■ **The task**
Of the entries below, restate word for word only the section that runs from the line with "State Callbacks [7, 1646, 119, 1665]" to the line with "測定電流により発生する磁界の影響を低減できる4端子法構造を採用 (256, 49)", counting both ends.

*** Entries shown Section Begins ***

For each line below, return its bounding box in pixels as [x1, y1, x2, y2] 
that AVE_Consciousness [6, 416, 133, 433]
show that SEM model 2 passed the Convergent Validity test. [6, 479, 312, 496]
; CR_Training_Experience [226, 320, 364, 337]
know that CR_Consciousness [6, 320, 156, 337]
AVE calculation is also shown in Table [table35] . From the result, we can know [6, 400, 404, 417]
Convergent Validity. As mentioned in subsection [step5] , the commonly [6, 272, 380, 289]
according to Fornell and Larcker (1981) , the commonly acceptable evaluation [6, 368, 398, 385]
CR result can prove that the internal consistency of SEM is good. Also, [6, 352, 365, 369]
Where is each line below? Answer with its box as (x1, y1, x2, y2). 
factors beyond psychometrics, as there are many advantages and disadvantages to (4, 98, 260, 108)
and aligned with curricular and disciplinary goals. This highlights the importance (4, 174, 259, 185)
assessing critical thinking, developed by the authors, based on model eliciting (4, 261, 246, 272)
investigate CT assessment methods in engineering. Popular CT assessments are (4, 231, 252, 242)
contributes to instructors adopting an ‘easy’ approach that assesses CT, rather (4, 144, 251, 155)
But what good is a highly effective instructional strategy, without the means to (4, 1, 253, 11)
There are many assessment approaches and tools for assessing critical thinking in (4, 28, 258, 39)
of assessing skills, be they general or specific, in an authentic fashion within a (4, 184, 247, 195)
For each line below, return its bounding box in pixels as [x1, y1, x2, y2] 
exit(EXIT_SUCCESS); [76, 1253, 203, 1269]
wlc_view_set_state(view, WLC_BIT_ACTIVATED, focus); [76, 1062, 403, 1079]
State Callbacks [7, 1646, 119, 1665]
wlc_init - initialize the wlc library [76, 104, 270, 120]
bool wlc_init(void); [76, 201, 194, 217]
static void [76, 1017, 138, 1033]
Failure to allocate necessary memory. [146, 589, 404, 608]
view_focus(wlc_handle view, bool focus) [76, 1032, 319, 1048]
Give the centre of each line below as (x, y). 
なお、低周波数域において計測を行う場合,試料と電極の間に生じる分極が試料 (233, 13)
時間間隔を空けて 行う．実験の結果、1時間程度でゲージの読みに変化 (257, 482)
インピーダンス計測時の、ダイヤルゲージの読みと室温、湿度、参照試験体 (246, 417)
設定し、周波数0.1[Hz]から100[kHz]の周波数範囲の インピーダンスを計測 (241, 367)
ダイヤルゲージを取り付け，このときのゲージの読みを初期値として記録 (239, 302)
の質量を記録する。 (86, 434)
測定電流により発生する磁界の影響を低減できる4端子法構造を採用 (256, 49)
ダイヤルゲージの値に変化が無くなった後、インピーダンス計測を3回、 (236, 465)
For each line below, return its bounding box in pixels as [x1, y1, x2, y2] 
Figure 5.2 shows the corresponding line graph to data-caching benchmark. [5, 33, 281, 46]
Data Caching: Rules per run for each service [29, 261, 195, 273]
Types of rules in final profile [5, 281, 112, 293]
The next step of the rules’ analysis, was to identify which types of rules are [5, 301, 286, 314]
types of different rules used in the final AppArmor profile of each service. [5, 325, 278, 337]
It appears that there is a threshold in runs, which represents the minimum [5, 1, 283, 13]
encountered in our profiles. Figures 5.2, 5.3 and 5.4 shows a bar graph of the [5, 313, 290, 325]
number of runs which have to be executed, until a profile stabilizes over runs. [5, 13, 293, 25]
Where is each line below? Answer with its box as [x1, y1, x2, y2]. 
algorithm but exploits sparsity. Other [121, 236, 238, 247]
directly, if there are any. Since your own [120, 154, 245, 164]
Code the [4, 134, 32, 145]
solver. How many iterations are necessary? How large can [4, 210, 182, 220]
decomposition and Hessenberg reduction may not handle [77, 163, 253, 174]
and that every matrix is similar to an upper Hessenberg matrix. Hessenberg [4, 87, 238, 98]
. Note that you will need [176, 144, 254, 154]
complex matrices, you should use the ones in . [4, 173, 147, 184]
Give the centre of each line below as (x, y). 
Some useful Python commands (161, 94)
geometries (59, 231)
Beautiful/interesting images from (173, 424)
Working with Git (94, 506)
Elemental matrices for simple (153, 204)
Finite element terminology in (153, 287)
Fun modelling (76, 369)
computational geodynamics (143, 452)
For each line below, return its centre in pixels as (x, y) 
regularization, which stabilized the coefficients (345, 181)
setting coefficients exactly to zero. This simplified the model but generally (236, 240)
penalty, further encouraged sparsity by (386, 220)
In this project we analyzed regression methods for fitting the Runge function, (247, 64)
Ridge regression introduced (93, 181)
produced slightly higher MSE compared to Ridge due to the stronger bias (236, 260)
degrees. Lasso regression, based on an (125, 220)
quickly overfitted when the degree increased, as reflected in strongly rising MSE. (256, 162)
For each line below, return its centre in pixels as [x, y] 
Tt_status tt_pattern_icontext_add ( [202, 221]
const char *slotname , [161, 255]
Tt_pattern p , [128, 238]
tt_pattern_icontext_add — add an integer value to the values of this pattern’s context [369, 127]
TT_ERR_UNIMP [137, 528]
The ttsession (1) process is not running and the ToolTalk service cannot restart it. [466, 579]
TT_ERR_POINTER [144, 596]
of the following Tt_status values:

*** Entries shown Section Ends ***

■ **Response to this exercise**
State Callbacks [7, 1646, 119, 1665]
wlc_init - initialize the wlc library [76, 104, 270, 120]
bool wlc_init(void); [76, 201, 194, 217]
static void [76, 1017, 138, 1033]
Failure to allocate necessary memory. [146, 589, 404, 608]
view_focus(wlc_handle view, bool focus) [76, 1032, 319, 1048]
Give the centre of each line below as (x, y). 
なお、低周波数域において計測を行う場合,試料と電極の間に生じる分極が試料 (233, 13)
時間間隔を空けて 行う．実験の結果、1時間程度でゲージの読みに変化 (257, 482)
インピーダンス計測時の、ダイヤルゲージの読みと室温、湿度、参照試験体 (246, 417)
設定し、周波数0.1[Hz]から100[kHz]の周波数範囲の インピーダンスを計測 (241, 367)
ダイヤルゲージを取り付け，このときのゲージの読みを初期値として記録 (239, 302)
の質量を記録する。 (86, 434)
測定電流により発生する磁界の影響を低減できる4端子法構造を採用 (256, 49)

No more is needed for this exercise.